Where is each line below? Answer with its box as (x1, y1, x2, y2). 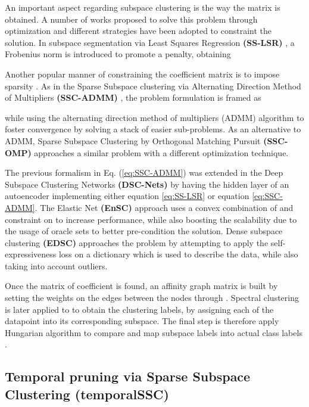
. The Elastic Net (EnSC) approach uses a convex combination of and (35, 201, 294, 213)
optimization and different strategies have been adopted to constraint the (5, 24, 271, 37)
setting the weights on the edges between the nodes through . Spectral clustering (5, 291, 299, 304)
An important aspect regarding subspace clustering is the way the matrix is (5, 1, 280, 13)
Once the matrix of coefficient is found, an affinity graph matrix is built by (5, 279, 278, 292)
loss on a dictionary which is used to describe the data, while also (58, 248, 298, 260)
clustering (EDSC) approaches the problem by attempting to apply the (5, 236, 269, 248)
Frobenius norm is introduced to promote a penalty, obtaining (5, 48, 231, 60)
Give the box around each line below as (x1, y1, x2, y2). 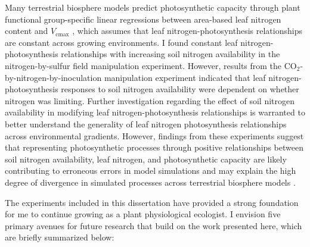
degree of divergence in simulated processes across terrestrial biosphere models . (5, 176, 296, 188)
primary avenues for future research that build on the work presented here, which (5, 219, 302, 232)
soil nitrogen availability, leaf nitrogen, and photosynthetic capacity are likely (5, 152, 287, 165)
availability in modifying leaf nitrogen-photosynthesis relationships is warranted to (5, 106, 305, 118)
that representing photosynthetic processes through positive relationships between (5, 141, 303, 154)
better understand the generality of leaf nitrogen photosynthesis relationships (5, 117, 287, 130)
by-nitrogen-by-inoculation (5, 71, 102, 83)
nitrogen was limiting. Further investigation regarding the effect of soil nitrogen (5, 94, 295, 107)
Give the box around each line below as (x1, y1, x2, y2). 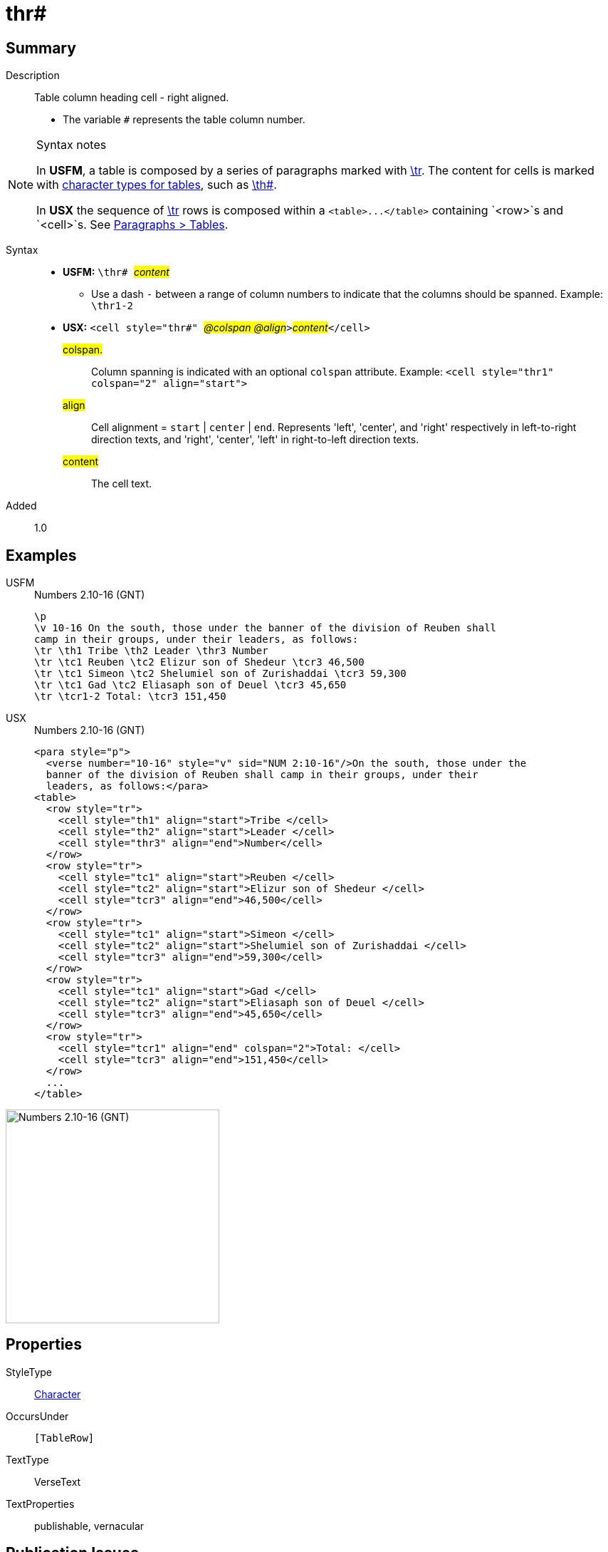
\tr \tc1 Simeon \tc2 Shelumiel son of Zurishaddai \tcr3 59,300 (34, 668, 407, 680)
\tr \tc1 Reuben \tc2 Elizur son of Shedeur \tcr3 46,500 (34, 656, 365, 668)
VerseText (34, 1475, 81, 1488)
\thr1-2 (91, 300, 134, 312)
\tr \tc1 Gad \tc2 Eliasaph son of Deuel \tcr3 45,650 (34, 679, 347, 691)
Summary (6, 38, 76, 57)
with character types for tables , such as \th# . (36, 177, 277, 192)
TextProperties (6, 1497, 75, 1510)
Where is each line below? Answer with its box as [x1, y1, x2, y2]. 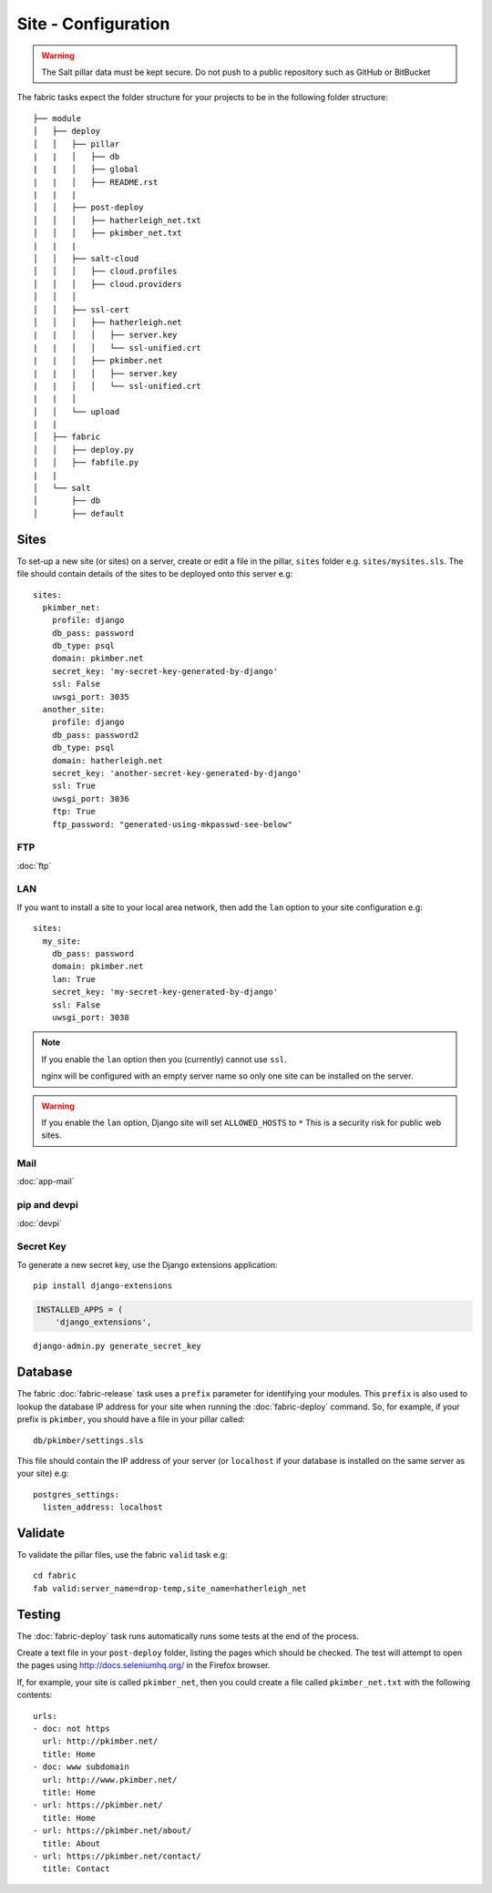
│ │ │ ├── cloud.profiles [33, 266, 178, 277]
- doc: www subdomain [33, 1762, 129, 1772]
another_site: [42, 704, 106, 715]
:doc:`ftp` [16, 860, 52, 871]
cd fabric [33, 1571, 77, 1581]
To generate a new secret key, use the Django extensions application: [16, 1259, 278, 1270]
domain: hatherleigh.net [51, 755, 163, 765]
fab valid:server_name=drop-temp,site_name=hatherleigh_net [33, 1583, 307, 1593]
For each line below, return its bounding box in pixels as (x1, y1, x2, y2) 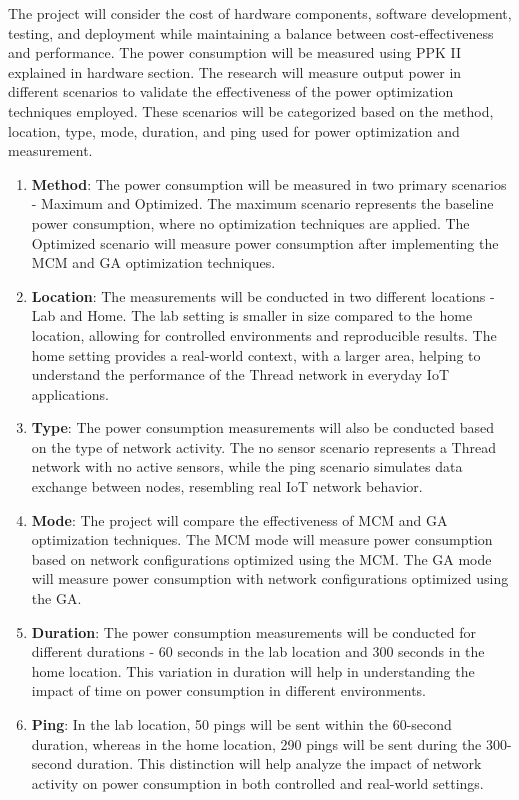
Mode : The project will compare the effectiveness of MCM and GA (31, 509, 448, 530)
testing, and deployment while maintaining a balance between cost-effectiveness (8, 22, 494, 43)
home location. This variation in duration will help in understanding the (31, 660, 475, 681)
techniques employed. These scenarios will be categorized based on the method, (8, 100, 494, 121)
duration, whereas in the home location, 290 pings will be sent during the (31, 733, 482, 754)
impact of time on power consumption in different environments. (31, 680, 427, 701)
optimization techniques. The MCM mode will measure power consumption (31, 529, 493, 550)
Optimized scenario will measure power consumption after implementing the (31, 232, 499, 253)
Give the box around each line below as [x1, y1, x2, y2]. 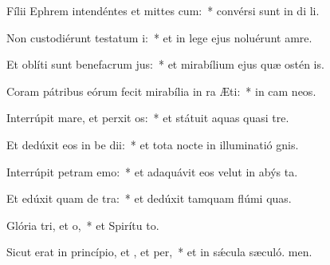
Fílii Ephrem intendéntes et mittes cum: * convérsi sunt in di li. [6, 2, 320, 18]
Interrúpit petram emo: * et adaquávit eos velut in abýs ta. [6, 163, 298, 180]
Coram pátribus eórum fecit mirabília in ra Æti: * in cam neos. [6, 82, 316, 99]
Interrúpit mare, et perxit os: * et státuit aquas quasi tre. [6, 109, 289, 126]
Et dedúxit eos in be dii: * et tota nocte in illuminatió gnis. [6, 136, 299, 152]
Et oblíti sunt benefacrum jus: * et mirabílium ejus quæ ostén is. [6, 56, 324, 73]
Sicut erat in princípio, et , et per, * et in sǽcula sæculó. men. [6, 243, 312, 260]
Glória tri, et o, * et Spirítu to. [6, 216, 159, 233]
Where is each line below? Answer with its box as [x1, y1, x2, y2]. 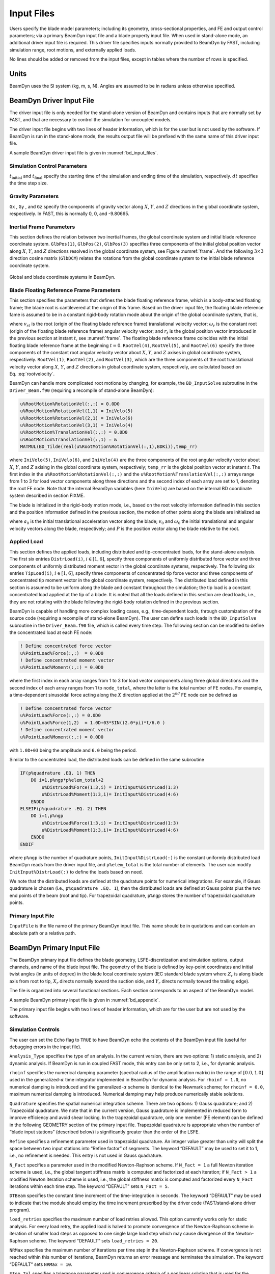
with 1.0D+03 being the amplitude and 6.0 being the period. [9, 747, 137, 753]
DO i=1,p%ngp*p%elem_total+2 [31, 777, 104, 783]
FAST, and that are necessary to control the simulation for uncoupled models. [9, 117, 172, 123]
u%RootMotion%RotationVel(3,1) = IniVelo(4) [20, 422, 133, 428]
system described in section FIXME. [9, 492, 85, 499]
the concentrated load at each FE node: [9, 629, 93, 635]
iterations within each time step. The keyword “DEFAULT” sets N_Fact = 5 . [9, 1183, 169, 1189]
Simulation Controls [9, 1026, 60, 1033]
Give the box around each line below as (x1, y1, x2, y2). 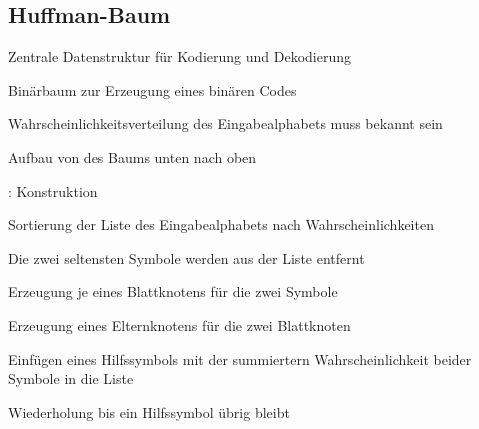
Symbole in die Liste (8, 368, 134, 389)
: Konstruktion (8, 180, 98, 201)
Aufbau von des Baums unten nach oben (8, 146, 257, 167)
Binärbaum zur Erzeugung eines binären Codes (8, 79, 297, 100)
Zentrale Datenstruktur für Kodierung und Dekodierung (8, 46, 351, 67)
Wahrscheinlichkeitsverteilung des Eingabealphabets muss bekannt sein (8, 113, 443, 134)
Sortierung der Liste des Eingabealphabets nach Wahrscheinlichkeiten (8, 214, 434, 235)
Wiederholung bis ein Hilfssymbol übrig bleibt (8, 401, 290, 422)
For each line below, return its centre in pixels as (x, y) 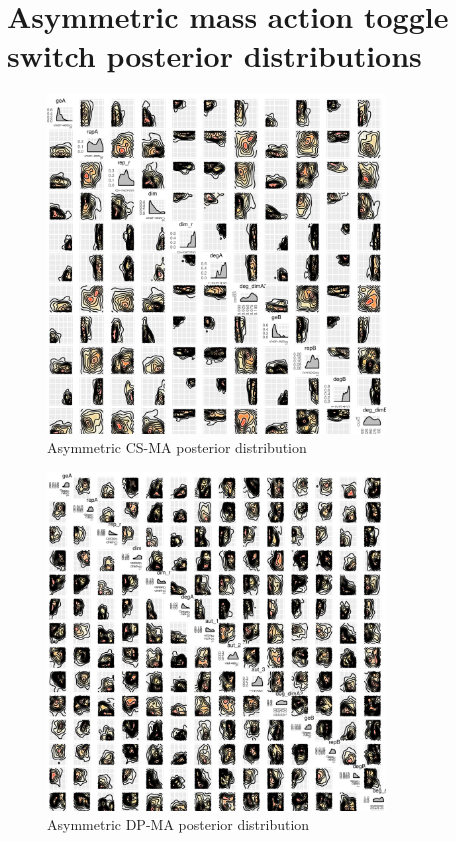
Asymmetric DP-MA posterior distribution (178, 824)
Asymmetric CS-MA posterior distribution (177, 447)
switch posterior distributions (214, 55)
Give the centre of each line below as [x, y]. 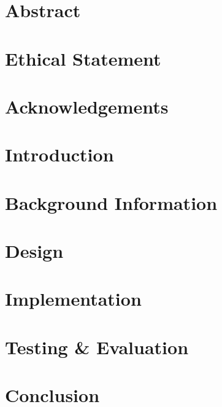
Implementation [73, 299]
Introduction [59, 154]
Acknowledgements [87, 106]
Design [34, 251]
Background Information [111, 202]
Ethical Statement [83, 58]
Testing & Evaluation [97, 347]
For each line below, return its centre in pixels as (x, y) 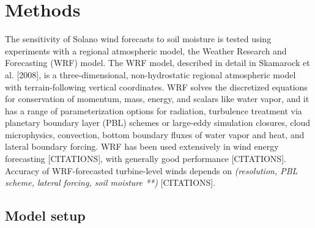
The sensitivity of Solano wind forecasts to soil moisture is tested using (138, 39)
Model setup (45, 215)
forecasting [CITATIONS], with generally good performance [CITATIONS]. (146, 159)
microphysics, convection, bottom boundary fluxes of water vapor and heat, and (155, 134)
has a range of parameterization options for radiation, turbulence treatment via (154, 110)
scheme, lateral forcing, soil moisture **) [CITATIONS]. (110, 182)
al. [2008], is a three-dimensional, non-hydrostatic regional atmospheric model (150, 74)
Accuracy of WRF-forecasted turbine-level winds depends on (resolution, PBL (151, 170)
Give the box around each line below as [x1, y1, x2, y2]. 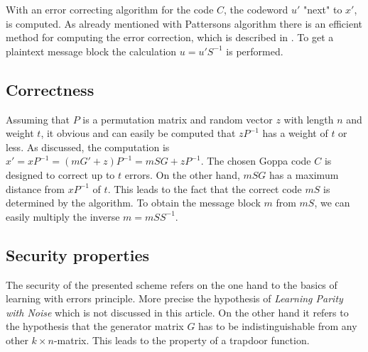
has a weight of [262, 126, 328, 141]
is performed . [226, 43, 283, 58]
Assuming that [6, 111, 70, 126]
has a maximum [269, 167, 339, 182]
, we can [314, 195, 350, 210]
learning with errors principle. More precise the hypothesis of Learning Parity [6, 291, 343, 306]
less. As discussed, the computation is [6, 139, 170, 154]
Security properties [6, 243, 150, 265]
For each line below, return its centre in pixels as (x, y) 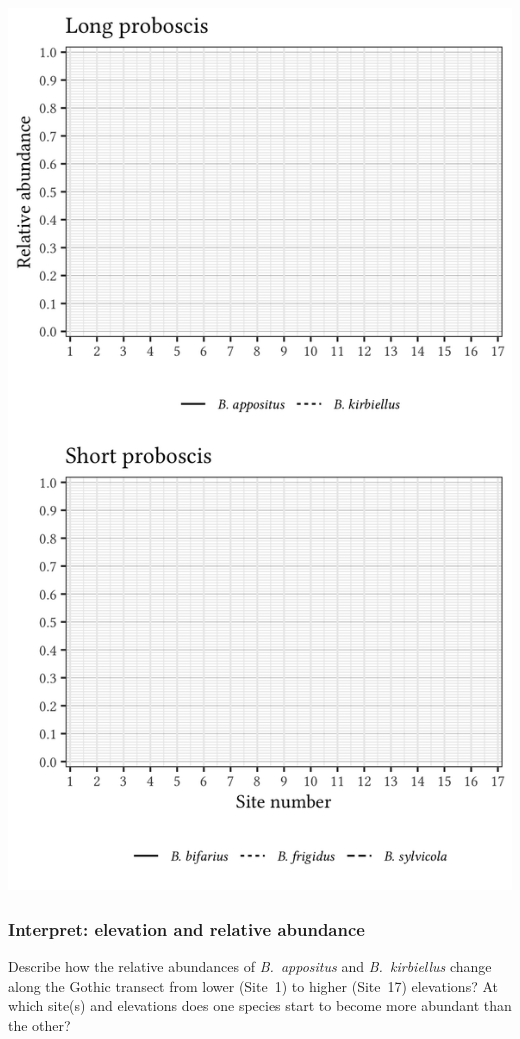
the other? (39, 1024)
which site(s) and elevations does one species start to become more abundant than (260, 1005)
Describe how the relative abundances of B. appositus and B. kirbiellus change (250, 966)
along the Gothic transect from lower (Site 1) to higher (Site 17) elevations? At (253, 985)
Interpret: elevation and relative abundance (186, 928)

### About this exercise
Repeat the data in full, exactly as it stands, but drop every picture.

### Reply
Where is each line below? Answer with its box as (x1, y1, x2, y2). 
. The Elastic Net (EnSC) approach uses a convex combination of and (35, 201, 294, 213)
optimization and different strategies have been adopted to constraint the (5, 24, 271, 37)
setting the weights on the edges between the nodes through . Spectral clustering (5, 291, 299, 304)
An important aspect regarding subspace clustering is the way the matrix is (5, 1, 280, 13)
Once the matrix of coefficient is found, an affinity graph matrix is built by (5, 279, 278, 292)
loss on a dictionary which is used to describe the data, while also (58, 248, 298, 260)
clustering (EDSC) approaches the problem by attempting to apply the (5, 236, 269, 248)
Frobenius norm is introduced to promote a penalty, obtaining (5, 48, 231, 60)
Give the box around each line below as (x1, y1, x2, y2). 
degree of divergence in simulated processes across terrestrial biosphere models . (5, 176, 296, 188)
primary avenues for future research that build on the work presented here, which (5, 219, 302, 232)
soil nitrogen availability, leaf nitrogen, and photosynthetic capacity are likely (5, 152, 287, 165)
availability in modifying leaf nitrogen-photosynthesis relationships is warranted to (5, 106, 305, 118)
that representing photosynthetic processes through positive relationships between (5, 141, 303, 154)
better understand the generality of leaf nitrogen photosynthesis relationships (5, 117, 287, 130)
by-nitrogen-by-inoculation (5, 71, 102, 83)
nitrogen was limiting. Further investigation regarding the effect of soil nitrogen (5, 94, 295, 107)
Give the box around each line below as (x1, y1, x2, y2). 
\tr \tc1 Simeon \tc2 Shelumiel son of Zurishaddai \tcr3 59,300 (34, 668, 407, 680)
\tr \tc1 Reuben \tc2 Elizur son of Shedeur \tcr3 46,500 (34, 656, 365, 668)
VerseText (34, 1475, 81, 1488)
\thr1-2 (91, 300, 134, 312)
\tr \tc1 Gad \tc2 Eliasaph son of Deuel \tcr3 45,650 (34, 679, 347, 691)
Summary (6, 38, 76, 57)
with character types for tables , such as \th# . (36, 177, 277, 192)
TextProperties (6, 1497, 75, 1510)
Where is each line below? Answer with its box as [x1, y1, x2, y2]. 
│ │ │ ├── cloud.profiles [33, 266, 178, 277]
- doc: www subdomain [33, 1762, 129, 1772]
another_site: [42, 704, 106, 715]
:doc:`ftp` [16, 860, 52, 871]
cd fabric [33, 1571, 77, 1581]
To generate a new secret key, use the Django extensions application: [16, 1259, 278, 1270]
domain: hatherleigh.net [51, 755, 163, 765]
fab valid:server_name=drop-temp,site_name=hatherleigh_net [33, 1583, 307, 1593]
For each line below, return its bounding box in pixels as (x1, y1, x2, y2) 
Mode : The project will compare the effectiveness of MCM and GA (31, 509, 448, 530)
testing, and deployment while maintaining a balance between cost-effectiveness (8, 22, 494, 43)
home location. This variation in duration will help in understanding the (31, 660, 475, 681)
techniques employed. These scenarios will be categorized based on the method, (8, 100, 494, 121)
duration, whereas in the home location, 290 pings will be sent during the (31, 733, 482, 754)
impact of time on power consumption in different environments. (31, 680, 427, 701)
optimization techniques. The MCM mode will measure power consumption (31, 529, 493, 550)
Optimized scenario will measure power consumption after implementing the (31, 232, 499, 253)
Give the box around each line below as [x1, y1, x2, y2]. 
Fílii Ephrem intendéntes et mittes cum: * convérsi sunt in di li. [6, 2, 320, 18]
Interrúpit petram emo: * et adaquávit eos velut in abýs ta. [6, 163, 298, 180]
Coram pátribus eórum fecit mirabília in ra Æti: * in cam neos. [6, 82, 316, 99]
Interrúpit mare, et perxit os: * et státuit aquas quasi tre. [6, 109, 289, 126]
Et dedúxit eos in be dii: * et tota nocte in illuminatió gnis. [6, 136, 299, 152]
Et oblíti sunt benefacrum jus: * et mirabílium ejus quæ ostén is. [6, 56, 324, 73]
Sicut erat in princípio, et , et per, * et in sǽcula sæculó. men. [6, 243, 312, 260]
Glória tri, et o, * et Spirítu to. [6, 216, 159, 233]
Where is each line below? Answer with its box as [x1, y1, x2, y2]. 
with 1.0D+03 being the amplitude and 6.0 being the period. [9, 747, 137, 753]
DO i=1,p%ngp*p%elem_total+2 [31, 777, 104, 783]
FAST, and that are necessary to control the simulation for uncoupled models. [9, 117, 172, 123]
u%RootMotion%RotationVel(3,1) = IniVelo(4) [20, 422, 133, 428]
system described in section FIXME. [9, 492, 85, 499]
the concentrated load at each FE node: [9, 629, 93, 635]
iterations within each time step. The keyword “DEFAULT” sets N_Fact = 5 . [9, 1183, 169, 1189]
Simulation Controls [9, 1026, 60, 1033]
Give the box around each line below as (x1, y1, x2, y2). 
Symbole in die Liste (8, 368, 134, 389)
: Konstruktion (8, 180, 98, 201)
Aufbau von des Baums unten nach oben (8, 146, 257, 167)
Binärbaum zur Erzeugung eines binären Codes (8, 79, 297, 100)
Zentrale Datenstruktur für Kodierung und Dekodierung (8, 46, 351, 67)
Wahrscheinlichkeitsverteilung des Eingabealphabets muss bekannt sein (8, 113, 443, 134)
Sortierung der Liste des Eingabealphabets nach Wahrscheinlichkeiten (8, 214, 434, 235)
Wiederholung bis ein Hilfssymbol übrig bleibt (8, 401, 290, 422)
For each line below, return its centre in pixels as (x, y) 
Asymmetric DP-MA posterior distribution (178, 824)
Asymmetric CS-MA posterior distribution (177, 447)
switch posterior distributions (214, 55)
Give the centre of each line below as [x, y]. 
Implementation [73, 299]
Introduction [59, 154]
Acknowledgements [87, 106]
Design [34, 251]
Background Information [111, 202]
Ethical Statement [83, 58]
Testing & Evaluation [97, 347]
For each line below, return its centre in pixels as (x, y) 
The sensitivity of Solano wind forecasts to soil moisture is tested using (138, 39)
Model setup (45, 215)
forecasting [CITATIONS], with generally good performance [CITATIONS]. (146, 159)
microphysics, convection, bottom boundary fluxes of water vapor and heat, and (155, 134)
has a range of parameterization options for radiation, turbulence treatment via (154, 110)
scheme, lateral forcing, soil moisture **) [CITATIONS]. (110, 182)
al. [2008], is a three-dimensional, non-hydrostatic regional atmospheric model (150, 74)
Accuracy of WRF-forecasted turbine-level winds depends on (resolution, PBL (151, 170)
Give the box around each line below as [x1, y1, x2, y2]. 
has a weight of [262, 126, 328, 141]
is performed . [226, 43, 283, 58]
Assuming that [6, 111, 70, 126]
has a maximum [269, 167, 339, 182]
, we can [314, 195, 350, 210]
learning with errors principle. More precise the hypothesis of Learning Parity [6, 291, 343, 306]
less. As discussed, the computation is [6, 139, 170, 154]
Security properties [6, 243, 150, 265]
For each line below, return its centre in pixels as (x, y) 
the other? (39, 1024)
which site(s) and elevations does one species start to become more abundant than (260, 1005)
Describe how the relative abundances of B. appositus and B. kirbiellus change (250, 966)
along the Gothic transect from lower (Site 1) to higher (Site 17) elevations? At (253, 985)
Interpret: elevation and relative abundance (186, 928)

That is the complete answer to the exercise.